-- Opening Marker --

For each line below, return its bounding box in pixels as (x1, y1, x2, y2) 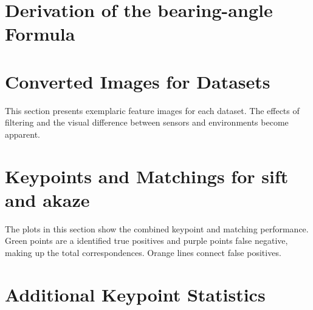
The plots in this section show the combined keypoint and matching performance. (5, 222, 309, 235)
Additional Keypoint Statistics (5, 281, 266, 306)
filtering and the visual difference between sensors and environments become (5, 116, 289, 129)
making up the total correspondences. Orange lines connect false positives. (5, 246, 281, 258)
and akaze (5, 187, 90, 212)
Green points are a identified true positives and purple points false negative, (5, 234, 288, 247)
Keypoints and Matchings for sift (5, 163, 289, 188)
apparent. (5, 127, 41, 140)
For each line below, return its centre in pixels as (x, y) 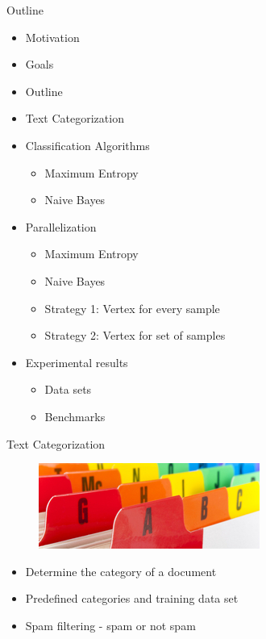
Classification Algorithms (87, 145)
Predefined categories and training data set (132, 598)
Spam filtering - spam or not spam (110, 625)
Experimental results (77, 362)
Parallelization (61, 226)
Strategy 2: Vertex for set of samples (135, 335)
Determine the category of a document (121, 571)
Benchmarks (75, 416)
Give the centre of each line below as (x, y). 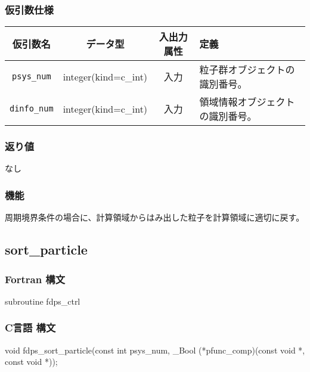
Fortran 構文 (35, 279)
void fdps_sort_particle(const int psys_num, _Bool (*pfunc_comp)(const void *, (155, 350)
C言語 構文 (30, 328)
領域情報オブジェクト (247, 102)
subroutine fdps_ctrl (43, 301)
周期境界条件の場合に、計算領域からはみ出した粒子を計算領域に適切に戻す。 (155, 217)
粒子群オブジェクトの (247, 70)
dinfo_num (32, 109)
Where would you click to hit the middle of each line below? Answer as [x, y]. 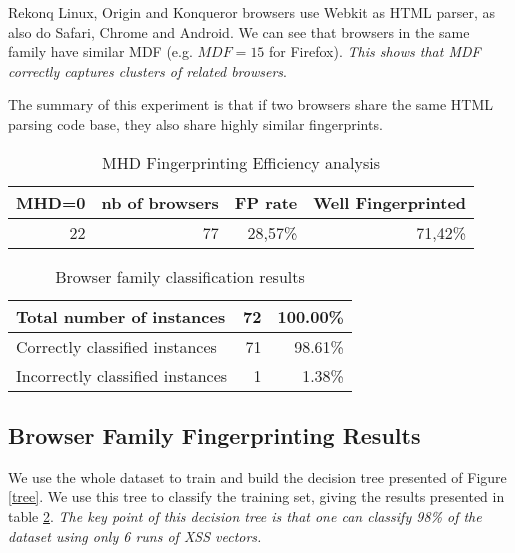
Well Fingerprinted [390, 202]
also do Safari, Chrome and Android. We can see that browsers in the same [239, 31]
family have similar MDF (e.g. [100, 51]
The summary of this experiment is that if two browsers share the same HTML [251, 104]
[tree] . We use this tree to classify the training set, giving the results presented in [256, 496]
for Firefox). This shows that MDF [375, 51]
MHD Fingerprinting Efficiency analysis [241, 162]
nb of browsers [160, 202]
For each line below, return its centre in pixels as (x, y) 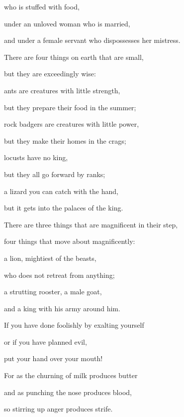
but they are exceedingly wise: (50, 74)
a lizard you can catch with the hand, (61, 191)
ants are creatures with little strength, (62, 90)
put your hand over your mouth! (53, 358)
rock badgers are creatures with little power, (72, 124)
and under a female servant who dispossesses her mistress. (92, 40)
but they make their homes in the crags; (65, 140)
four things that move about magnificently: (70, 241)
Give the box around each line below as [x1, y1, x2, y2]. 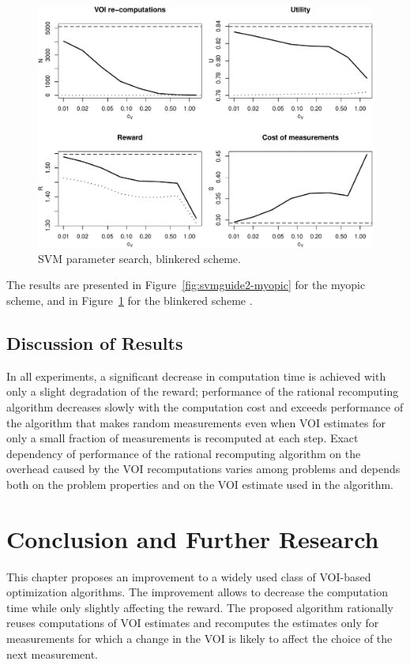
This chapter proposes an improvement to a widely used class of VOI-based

-- Closing Marker --
-- Opening Marker --

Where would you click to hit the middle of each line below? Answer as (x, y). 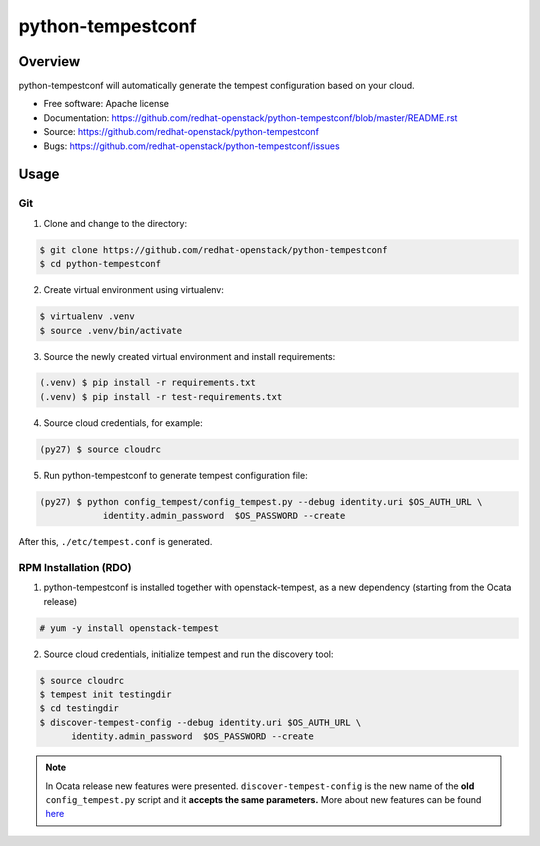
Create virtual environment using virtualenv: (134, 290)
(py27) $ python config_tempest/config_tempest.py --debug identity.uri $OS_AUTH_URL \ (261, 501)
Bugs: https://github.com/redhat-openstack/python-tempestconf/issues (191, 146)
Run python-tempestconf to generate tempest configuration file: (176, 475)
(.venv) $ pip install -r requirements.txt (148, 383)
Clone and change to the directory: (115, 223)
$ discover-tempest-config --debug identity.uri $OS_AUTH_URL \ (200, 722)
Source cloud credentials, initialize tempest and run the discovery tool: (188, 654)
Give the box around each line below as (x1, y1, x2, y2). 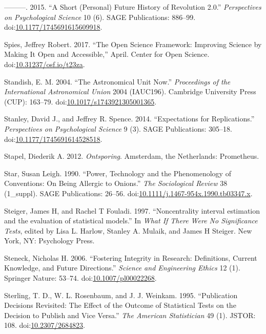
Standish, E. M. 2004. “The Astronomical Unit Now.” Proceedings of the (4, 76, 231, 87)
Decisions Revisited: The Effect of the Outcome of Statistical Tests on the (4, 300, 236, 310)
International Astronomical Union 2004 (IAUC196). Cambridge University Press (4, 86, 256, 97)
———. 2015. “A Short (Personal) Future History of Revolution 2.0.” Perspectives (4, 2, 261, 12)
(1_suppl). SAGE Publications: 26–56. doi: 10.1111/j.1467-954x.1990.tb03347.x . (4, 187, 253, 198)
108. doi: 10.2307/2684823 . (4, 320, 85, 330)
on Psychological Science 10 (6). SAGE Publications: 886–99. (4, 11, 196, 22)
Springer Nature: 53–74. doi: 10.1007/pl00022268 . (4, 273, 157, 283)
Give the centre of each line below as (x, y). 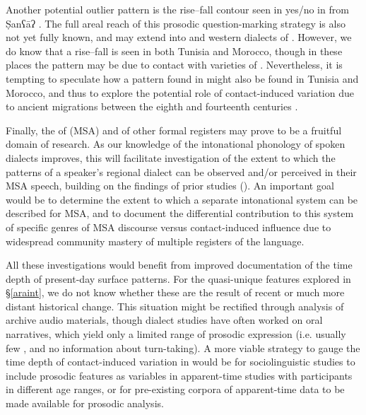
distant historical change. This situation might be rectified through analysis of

-- Closing Marker --

* **Work required**: Nothing but the lines from the one with "on Psychological Science" up to and including the one with "distant historical change." should be printed, exactly as they read above. Please keep the pictures out.

* **Exercise answer**:
on Psychological Science 10 (6). SAGE Publications: 886–99. (4, 11, 196, 22)
Springer Nature: 53–74. doi: 10.1007/pl00022268 . (4, 273, 157, 283)
Give the centre of each line below as (x, y). 
distant historical change. This situation might be rectified through analysis of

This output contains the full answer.